Segment Start: LISTED ENTRIES
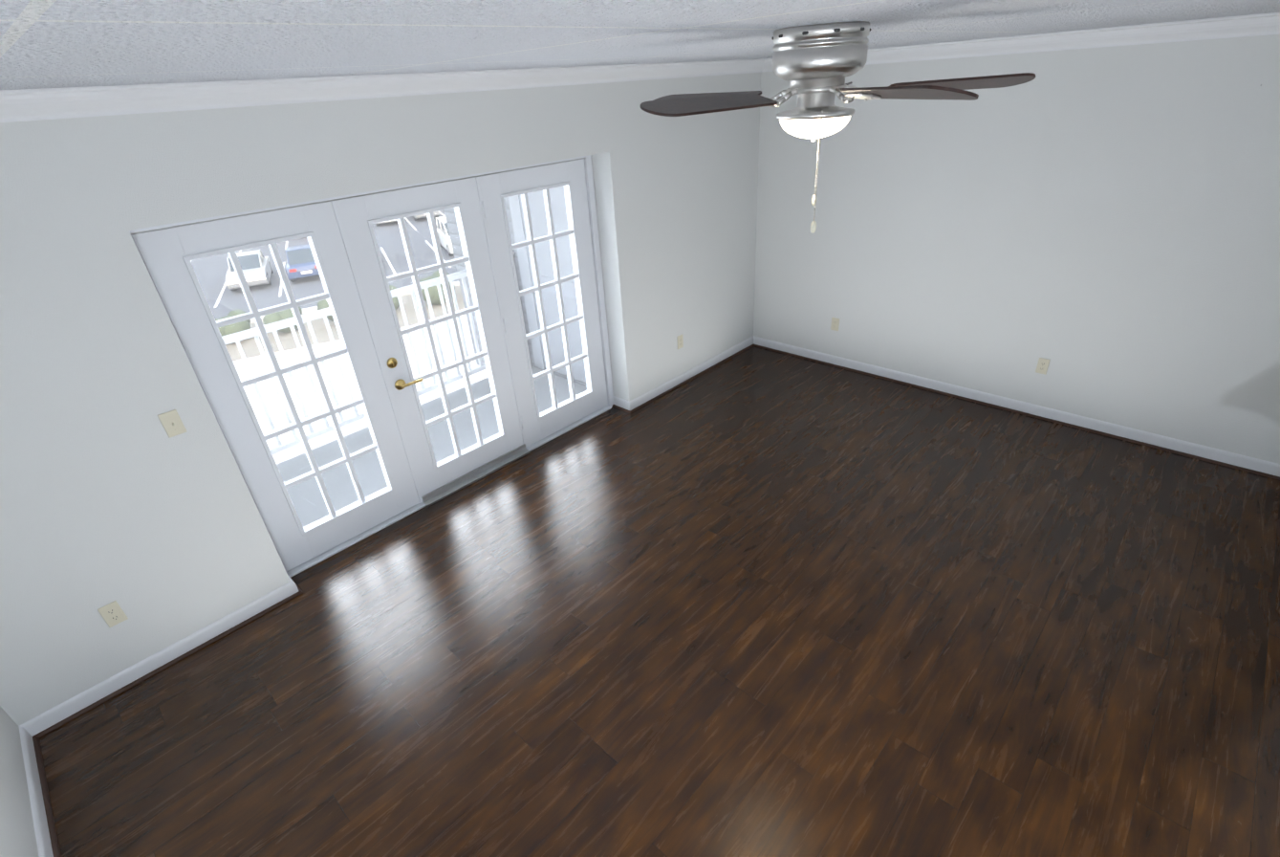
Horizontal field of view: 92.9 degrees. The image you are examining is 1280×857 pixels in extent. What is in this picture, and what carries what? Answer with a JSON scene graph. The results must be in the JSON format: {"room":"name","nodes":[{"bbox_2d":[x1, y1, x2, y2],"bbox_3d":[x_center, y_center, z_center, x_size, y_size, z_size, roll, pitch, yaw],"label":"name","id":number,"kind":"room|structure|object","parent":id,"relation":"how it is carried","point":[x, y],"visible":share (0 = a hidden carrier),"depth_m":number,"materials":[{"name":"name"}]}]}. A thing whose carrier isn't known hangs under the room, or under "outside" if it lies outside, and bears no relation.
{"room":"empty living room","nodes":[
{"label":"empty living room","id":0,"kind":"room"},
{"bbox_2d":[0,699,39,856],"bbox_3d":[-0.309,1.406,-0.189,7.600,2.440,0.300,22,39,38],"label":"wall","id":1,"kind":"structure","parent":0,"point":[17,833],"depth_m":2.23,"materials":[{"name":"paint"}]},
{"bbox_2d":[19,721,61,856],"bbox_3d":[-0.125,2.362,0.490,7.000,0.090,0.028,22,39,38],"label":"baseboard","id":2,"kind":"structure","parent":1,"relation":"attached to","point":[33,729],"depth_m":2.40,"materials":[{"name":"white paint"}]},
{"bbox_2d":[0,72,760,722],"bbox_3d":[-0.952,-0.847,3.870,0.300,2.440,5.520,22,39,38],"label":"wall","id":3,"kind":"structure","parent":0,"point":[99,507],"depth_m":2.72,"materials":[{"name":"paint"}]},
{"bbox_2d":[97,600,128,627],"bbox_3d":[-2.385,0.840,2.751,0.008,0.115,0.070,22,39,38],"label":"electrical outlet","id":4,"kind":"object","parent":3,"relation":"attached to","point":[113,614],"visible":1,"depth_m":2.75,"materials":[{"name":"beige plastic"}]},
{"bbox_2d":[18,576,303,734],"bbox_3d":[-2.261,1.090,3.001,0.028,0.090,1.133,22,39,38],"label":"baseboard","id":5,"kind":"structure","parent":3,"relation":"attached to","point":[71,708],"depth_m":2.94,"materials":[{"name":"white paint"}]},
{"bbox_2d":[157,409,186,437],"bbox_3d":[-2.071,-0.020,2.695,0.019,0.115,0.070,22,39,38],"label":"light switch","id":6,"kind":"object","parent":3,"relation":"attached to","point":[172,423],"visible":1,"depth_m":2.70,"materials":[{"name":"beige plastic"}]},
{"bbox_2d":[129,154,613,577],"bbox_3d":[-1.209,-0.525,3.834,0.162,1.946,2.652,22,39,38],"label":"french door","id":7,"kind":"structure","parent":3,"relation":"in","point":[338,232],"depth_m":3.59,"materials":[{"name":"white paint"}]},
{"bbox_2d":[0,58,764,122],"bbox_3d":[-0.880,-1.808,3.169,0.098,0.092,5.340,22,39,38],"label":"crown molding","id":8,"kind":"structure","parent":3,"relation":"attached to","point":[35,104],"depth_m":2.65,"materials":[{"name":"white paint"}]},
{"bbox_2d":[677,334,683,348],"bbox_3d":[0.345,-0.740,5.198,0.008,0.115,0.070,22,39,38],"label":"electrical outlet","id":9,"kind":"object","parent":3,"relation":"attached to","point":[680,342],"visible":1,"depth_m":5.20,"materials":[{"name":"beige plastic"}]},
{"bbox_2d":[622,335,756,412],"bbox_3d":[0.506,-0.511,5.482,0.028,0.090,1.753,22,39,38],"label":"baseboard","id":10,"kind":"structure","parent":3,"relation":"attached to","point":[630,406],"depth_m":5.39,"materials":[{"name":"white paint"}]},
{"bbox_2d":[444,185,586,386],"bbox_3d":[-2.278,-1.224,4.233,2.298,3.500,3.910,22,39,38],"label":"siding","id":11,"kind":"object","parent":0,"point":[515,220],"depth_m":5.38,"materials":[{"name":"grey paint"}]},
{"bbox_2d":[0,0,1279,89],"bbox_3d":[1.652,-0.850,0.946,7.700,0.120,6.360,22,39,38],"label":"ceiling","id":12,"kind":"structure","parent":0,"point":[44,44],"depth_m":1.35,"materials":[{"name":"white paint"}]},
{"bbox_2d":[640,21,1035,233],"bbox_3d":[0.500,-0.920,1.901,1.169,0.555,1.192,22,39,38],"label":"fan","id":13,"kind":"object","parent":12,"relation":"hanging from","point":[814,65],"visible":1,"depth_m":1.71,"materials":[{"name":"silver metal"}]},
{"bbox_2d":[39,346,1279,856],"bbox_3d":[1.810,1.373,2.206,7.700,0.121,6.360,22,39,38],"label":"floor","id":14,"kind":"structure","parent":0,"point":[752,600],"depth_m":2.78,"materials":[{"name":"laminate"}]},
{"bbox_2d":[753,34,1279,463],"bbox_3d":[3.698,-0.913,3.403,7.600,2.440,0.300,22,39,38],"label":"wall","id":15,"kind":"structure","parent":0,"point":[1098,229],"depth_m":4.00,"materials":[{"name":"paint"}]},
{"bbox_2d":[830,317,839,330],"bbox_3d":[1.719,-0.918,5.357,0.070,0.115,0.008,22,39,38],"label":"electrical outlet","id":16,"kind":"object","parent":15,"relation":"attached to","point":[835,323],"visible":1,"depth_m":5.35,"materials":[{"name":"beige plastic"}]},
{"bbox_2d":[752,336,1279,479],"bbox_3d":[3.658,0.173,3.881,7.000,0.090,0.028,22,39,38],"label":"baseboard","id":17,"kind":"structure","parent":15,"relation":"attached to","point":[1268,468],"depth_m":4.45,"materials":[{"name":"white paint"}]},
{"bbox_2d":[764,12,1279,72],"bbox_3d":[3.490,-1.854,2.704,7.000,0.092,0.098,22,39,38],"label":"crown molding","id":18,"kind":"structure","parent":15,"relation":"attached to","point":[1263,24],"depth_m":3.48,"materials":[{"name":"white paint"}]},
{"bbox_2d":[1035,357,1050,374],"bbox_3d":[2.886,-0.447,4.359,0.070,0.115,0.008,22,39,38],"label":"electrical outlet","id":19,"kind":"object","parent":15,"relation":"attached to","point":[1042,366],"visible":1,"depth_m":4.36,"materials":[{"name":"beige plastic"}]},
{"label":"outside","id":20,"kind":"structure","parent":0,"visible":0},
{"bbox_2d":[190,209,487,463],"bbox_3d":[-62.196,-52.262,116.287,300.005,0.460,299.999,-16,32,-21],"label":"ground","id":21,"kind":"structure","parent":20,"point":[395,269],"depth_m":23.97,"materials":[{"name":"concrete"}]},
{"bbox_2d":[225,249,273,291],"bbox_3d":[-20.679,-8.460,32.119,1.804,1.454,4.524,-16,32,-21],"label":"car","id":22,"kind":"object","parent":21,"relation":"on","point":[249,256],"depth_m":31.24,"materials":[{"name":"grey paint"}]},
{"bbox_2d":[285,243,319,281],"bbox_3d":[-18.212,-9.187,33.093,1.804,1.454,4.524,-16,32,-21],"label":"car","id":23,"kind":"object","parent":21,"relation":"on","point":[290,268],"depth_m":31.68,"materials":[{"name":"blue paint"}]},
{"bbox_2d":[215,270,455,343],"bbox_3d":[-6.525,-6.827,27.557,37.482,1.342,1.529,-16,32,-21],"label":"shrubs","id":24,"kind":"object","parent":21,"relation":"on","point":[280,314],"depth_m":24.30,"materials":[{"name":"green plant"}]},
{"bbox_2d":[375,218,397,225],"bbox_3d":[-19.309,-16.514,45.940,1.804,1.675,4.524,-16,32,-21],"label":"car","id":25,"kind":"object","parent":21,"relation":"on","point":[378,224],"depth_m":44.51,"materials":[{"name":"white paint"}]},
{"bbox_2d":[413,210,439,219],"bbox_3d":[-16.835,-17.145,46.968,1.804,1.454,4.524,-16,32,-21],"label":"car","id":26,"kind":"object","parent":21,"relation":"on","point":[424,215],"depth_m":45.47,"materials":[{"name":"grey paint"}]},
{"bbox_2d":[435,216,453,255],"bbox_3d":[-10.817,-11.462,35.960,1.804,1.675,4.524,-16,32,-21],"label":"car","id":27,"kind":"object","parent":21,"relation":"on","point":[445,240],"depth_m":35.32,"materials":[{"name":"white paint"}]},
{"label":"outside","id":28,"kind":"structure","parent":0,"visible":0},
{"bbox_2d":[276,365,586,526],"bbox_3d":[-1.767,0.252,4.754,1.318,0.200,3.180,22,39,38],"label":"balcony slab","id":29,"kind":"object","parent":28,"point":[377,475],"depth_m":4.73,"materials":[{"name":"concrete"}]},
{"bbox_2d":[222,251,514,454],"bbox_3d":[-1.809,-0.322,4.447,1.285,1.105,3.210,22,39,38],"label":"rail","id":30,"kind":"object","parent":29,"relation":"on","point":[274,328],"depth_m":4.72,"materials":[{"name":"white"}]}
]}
Segment End: LISTED ENTRIES
Segment Start: LISTED ENTRIES
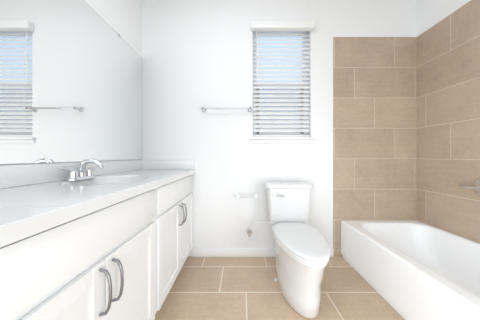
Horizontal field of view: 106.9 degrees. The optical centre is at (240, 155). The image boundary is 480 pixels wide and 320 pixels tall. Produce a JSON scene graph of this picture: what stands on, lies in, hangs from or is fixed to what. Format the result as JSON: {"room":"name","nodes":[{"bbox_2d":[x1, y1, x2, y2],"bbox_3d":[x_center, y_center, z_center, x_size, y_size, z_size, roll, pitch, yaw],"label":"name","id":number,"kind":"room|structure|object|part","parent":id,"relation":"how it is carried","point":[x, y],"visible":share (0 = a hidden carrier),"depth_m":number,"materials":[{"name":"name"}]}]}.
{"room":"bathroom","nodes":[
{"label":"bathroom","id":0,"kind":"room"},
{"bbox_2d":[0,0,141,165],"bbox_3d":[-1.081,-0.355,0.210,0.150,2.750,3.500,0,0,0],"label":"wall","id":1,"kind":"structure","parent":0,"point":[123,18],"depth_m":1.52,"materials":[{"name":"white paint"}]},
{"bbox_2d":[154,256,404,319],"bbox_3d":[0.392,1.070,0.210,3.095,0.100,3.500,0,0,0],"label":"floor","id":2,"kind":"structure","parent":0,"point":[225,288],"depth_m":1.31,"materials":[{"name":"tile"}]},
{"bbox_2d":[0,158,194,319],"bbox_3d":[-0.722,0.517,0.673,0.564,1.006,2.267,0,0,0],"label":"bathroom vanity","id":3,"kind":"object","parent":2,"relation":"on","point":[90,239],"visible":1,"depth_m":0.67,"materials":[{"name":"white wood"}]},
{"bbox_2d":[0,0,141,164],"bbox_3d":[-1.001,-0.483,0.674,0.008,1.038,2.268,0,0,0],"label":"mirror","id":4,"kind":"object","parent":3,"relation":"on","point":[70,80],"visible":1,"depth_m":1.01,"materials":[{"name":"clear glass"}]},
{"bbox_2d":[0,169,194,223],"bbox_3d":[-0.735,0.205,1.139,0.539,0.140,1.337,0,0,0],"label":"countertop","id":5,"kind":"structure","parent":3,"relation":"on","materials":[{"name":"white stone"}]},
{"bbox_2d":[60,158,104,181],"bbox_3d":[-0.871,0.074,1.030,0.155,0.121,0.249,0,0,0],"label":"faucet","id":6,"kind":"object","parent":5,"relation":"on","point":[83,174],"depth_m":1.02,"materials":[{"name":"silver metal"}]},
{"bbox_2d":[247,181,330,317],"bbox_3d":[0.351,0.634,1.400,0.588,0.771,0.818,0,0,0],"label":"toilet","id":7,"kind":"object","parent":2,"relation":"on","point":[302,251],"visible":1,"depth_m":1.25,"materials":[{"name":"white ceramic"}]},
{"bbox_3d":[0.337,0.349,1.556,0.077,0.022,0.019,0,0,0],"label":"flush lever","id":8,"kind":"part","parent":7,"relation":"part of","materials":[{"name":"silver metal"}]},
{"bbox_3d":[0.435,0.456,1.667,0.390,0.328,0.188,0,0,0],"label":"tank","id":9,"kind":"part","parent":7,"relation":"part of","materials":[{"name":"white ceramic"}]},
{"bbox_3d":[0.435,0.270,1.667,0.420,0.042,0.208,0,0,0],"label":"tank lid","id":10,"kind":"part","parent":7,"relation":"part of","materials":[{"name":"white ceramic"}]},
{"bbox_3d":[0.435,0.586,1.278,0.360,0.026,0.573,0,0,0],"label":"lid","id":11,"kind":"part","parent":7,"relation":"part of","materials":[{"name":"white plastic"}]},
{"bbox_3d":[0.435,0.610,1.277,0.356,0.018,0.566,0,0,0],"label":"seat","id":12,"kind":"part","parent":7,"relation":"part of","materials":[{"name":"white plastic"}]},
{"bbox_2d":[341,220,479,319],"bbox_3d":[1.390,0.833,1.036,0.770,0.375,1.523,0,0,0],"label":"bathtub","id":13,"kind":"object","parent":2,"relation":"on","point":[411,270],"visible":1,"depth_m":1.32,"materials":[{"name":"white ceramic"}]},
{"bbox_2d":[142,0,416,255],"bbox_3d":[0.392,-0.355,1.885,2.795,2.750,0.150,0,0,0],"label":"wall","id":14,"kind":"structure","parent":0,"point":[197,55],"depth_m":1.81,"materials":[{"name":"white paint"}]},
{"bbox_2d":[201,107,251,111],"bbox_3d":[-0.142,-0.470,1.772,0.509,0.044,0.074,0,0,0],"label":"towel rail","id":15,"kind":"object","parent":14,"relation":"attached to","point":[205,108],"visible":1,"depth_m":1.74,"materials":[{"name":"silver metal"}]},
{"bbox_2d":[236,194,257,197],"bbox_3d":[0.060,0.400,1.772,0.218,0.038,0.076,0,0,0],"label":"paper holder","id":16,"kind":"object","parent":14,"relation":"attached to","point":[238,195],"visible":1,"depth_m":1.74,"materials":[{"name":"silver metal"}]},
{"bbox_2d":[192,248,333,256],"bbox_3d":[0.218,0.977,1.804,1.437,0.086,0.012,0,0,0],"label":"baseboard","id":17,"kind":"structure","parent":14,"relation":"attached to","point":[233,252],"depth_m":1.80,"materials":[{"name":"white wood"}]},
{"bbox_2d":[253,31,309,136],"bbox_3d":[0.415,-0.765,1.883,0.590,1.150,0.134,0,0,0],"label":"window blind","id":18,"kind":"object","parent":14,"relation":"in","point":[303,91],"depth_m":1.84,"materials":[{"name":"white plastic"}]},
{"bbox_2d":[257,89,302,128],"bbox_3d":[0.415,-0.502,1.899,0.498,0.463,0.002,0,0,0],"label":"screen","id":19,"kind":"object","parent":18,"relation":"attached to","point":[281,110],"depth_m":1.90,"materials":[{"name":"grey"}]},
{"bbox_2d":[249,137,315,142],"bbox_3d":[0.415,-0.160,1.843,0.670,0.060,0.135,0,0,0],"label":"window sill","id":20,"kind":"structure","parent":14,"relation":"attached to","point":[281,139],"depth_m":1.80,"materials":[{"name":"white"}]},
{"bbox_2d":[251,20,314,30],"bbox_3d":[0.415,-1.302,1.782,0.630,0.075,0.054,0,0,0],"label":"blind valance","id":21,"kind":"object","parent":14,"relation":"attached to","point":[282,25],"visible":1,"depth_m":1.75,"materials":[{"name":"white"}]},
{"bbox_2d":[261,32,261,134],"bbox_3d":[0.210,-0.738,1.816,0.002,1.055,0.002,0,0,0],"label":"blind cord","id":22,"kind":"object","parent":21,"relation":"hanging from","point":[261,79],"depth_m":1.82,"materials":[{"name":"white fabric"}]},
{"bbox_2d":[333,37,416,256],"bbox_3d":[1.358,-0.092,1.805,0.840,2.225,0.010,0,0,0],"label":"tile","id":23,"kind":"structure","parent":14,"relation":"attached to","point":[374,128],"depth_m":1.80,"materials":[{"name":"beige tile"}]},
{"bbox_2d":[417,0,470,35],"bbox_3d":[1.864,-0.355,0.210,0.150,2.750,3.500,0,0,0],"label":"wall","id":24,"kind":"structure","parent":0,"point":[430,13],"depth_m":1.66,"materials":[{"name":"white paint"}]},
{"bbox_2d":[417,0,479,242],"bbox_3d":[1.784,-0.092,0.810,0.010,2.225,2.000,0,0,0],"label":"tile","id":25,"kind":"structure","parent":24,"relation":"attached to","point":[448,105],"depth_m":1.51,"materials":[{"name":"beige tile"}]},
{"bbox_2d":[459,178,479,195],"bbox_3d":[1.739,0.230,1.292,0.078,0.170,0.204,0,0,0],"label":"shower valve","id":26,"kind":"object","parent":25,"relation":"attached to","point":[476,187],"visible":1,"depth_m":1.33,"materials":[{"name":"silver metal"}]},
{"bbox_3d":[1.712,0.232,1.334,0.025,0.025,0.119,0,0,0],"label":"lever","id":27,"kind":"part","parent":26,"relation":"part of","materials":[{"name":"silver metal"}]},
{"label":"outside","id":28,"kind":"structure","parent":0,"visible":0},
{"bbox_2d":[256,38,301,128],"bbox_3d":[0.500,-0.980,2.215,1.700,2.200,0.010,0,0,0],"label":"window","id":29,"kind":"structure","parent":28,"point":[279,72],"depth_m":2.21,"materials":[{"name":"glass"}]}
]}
Segment End: LISTED ENTRIES
A single number is the answer: how many lines of the entries above contain "molding"?

2